Now that's a ZINGER...I hadn't thought about. So, yes...maybe NSA and Homeland Security were or are needed or were Needed at That Time after "9/11"[/i)...BUT, maybe its not worked out the way it was envisioned? And what hasn't worked is just coming to the forefront?

YOU SAY:

That circle exists because this country economic, political, military and diplomatic status as a superpower requires this kind of control. As long as we are a superpower, someone will find a way to perpetuate the apparatus. It's a Catch-22. Obviously, we're talking about an extremely complex subject here. You know, I don't think that I have either the intellect or the personal information to solve this problem comprehensively and completely.

But perhaps we should think about smaller, more achievable way to reduce, or inhibit the amount and range of all of this surveillance. Concentrate on one thing at a time is my only advice.


MY REPLY:

You have stated so clearly what some of my huge worries have been since "9/11" with the "Over-Reach" by new interests after that event aided by Cheney/Rumsfeld, etc. Plus, the MIC and Wall Street getting involved with "National Security," where they could get their own Computer Experts much faster and easier than the Government could because our Government has career folks who aren't always as "fleet of foot with math/computers" as the "Outsiders from Tech Revolution" who were ready, willing and available to serve. Then along came the Computer-Tech Military Volunteers who were younger and very savvy and ready and waiting for the "Retired Military" who were going through the Revolving door from Retired Military to Advisers to Wall Street and Google/Microsoft who could CONNECT.

Then, along came Chertoff and the rest of his ilk who set up Business Models to Serve the new Intelligence Outsourcing Business Models to be paid "out of Govt.pocket" but with taxpayer dollars.

A New Industry was formed...connected with Military/Computers/Silicon Valley,Wall Street.

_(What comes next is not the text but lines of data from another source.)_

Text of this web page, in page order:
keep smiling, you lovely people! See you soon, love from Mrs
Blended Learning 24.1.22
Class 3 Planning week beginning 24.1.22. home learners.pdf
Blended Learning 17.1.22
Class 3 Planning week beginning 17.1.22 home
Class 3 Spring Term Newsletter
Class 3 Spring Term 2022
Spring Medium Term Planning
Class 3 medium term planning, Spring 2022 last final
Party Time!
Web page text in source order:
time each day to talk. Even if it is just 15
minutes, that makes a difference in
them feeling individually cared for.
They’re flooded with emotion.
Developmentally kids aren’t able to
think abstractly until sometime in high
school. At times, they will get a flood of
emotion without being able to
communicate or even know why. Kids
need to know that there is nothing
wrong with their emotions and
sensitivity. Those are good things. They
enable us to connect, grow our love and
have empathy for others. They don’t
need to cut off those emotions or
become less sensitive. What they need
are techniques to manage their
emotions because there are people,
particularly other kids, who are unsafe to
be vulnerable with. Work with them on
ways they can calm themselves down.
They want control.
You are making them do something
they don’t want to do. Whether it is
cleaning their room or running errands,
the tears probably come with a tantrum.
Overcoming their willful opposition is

Yes...I would wish there there would be or could have been a better way to do this...And, re-examining what you say: But perhaps we should think about smaller, more achievable way to reduce, or inhibit the amount and range of all of this surveillance. Concentrate on one thing at a time is my only advice.

It's gotten so HUGE the MIC that this latest revelation might just be the catalyst to think that rather than "BIGGER IS BETTER"...that "TARGETED AND LEAN but EFFICIENT" might be something NEW to try? BUT...that will not be possible for a very long time and without much sustained push back from the Public.. WE NEED TO DO IT...Though.

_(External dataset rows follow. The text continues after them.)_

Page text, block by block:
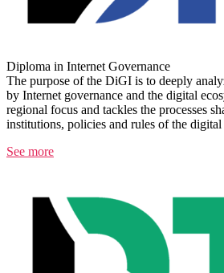
Diploma in Internet Governance
The purpose of the DiGI is to deeply
by Internet governance and the digital
regional focus and tackles the processes
institutions, policies and rules of the
See more

And Much Thanks for your replies leading to this discussion.





TreasonousBastard

(43,049 posts)
4. True dat. People are going to do the possible...
Fri Jun 7, 2013, 02:01 PM
Jun 2013

and then make the impossible possible. That is our nature. The technology is there for spying, and it would take the forces of the heavens to stop everyone from using it for some reason or other.

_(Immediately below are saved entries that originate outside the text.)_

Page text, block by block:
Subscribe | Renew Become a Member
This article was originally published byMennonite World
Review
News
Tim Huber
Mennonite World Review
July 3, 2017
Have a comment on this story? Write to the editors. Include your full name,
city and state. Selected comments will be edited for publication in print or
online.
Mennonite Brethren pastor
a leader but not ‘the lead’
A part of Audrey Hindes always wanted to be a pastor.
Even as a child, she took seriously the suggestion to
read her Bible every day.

Laws and rules are not there to so much to make us do what we don't want to, but to stop us from doing what we want.

If your job is to cure cancer, you will do whatever you can and there are rules to enforce ethical behavior inb things like testing. When you run into those rules, your first instinct may be to cry foul and protest the lives the will be lost.

If your job is to stop crime, you will run into more rules enforcing ethics, but you will feel you are being forced to condone crime.

That's just the way we are, and if Hannah Arendt had done nothing but give us the phrase "banality of evil" she should still be idolized for that alone.